[[ DATA FOR THIS TASK, beginning ]]

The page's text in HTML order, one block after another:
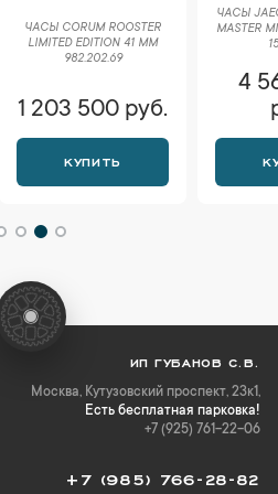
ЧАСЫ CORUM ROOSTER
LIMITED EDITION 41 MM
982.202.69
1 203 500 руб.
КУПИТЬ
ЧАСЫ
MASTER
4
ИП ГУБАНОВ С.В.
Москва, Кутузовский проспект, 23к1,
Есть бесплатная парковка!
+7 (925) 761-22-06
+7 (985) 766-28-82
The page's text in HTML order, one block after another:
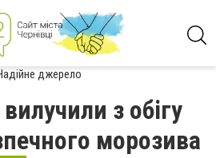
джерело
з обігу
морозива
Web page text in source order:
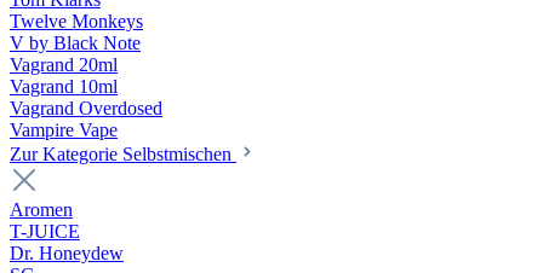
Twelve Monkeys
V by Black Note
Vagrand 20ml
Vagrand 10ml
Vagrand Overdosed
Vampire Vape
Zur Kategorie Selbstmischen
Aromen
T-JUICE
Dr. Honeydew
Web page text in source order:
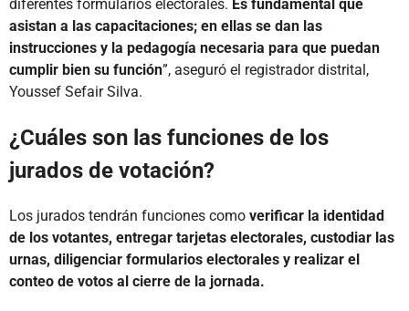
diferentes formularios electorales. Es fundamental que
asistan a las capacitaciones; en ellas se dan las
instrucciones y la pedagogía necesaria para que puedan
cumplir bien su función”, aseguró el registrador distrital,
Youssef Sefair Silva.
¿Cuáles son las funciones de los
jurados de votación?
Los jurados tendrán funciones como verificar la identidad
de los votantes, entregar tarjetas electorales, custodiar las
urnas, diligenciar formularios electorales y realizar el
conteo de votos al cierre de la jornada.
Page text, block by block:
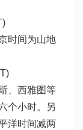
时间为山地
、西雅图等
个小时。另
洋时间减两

[[ DATA FOR THIS TASK, end ]]

All of the records above are to be printed exactly, with every picture omitted.

The page's text in HTML order, one block after another:
ЧАСЫ CORUM ROOSTER
LIMITED EDITION 41 MM
982.202.69
1 203 500 руб.
КУПИТЬ
ЧАСЫ
MASTER
4
ИП ГУБАНОВ С.В.
Москва, Кутузовский проспект, 23к1,
Есть бесплатная парковка!
+7 (925) 761-22-06
+7 (985) 766-28-82
The page's text in HTML order, one block after another:
джерело
з обігу
морозива
Web page text in source order:
Twelve Monkeys
V by Black Note
Vagrand 20ml
Vagrand 10ml
Vagrand Overdosed
Vampire Vape
Zur Kategorie Selbstmischen
Aromen
T-JUICE
Dr. Honeydew
Web page text in source order:
diferentes formularios electorales. Es fundamental que
asistan a las capacitaciones; en ellas se dan las
instrucciones y la pedagogía necesaria para que puedan
cumplir bien su función”, aseguró el registrador distrital,
Youssef Sefair Silva.
¿Cuáles son las funciones de los
jurados de votación?
Los jurados tendrán funciones como verificar la identidad
de los votantes, entregar tarjetas electorales, custodiar las
urnas, diligenciar formularios electorales y realizar el
conteo de votos al cierre de la jornada.
Page text, block by block:
时间为山地
、西雅图等
个小时。另
洋时间减两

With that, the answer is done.